Since $f \notin I(W)$, we must have that some $g_i \notin I(W)$. So there is some $b\in W$ with $g_i(b) \ne 0$, and we assume without loss of generality that $i=1$. Now, as in the post you refer to, there is $p\in I(V)$ so that
$$f_1 = \frac{p}{g_1(b)} - \frac{g_2(b)}{g_1(b)} f_2 - \dots - \frac{g_n(b)}{g_1(b)}f_n.$$
Now we have
$$f = \sum_{i=1}^n f_i g_i = \left(\frac{p}{g_1(b)} - \frac{g_2(b)}{g_1(b)} f_2 - \dots - \frac{g_n(b)}{g_1(b)}f_n\right)g_1+ \sum_{i=2}^n f_i g_i$$
$$= \frac{p\cdot g_1}{g_1(b)} + \sum_{i=2}^n f_i \left(g_i-\frac{g_i(b)}{g_1(b)}g_1\right).$$
Now, if $f-\frac{p\cdot g_1}{g_1(b)} \in I(V) + I(W)$, then $f \in I(V) + I(W)$ too, since $\frac{p\cdot g_1}{g_1(b)} \in I(V)$ (the expanded ideal). So $h = f-\frac{p\cdot g_1}{g_1(b)} \notin I(V) + I(W)$. But clearly $h \in I(V+W)$, and $h$ has the form in the first paragraph with fewer terms than $f$ had. This contradicts the minimality of the number of terms in the expression of $f$.

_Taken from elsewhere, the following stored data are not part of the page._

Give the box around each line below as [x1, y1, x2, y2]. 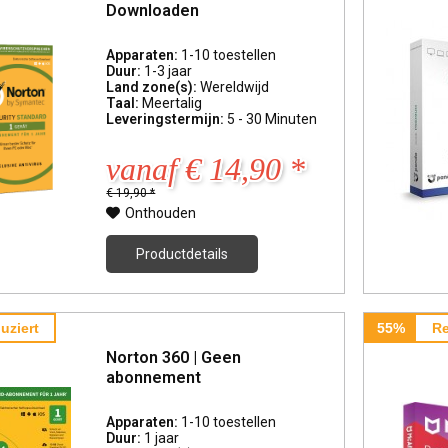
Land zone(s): [106, 79, 201, 96]
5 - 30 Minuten [227, 111, 318, 128]
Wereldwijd [200, 79, 270, 96]
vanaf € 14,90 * [106, 151, 306, 188]
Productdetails [136, 246, 229, 263]
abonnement [106, 368, 202, 388]
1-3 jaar [144, 63, 193, 80]
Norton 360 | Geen [106, 348, 242, 368]

You can always convert these arguments which decrease some integer bounded-below-parameter of some set of objects you want to prove don't exist (i.e., said set is empty) with a minimality argument like this one. They are much cleaner, in my opinion. It's like you're arguing with someone who thinks they exist and instead of saying "give me any of them and I'll show you you're wrong but it might take a while", you cut to the end and just say "give me the one I want and I can show you you're wrong right away".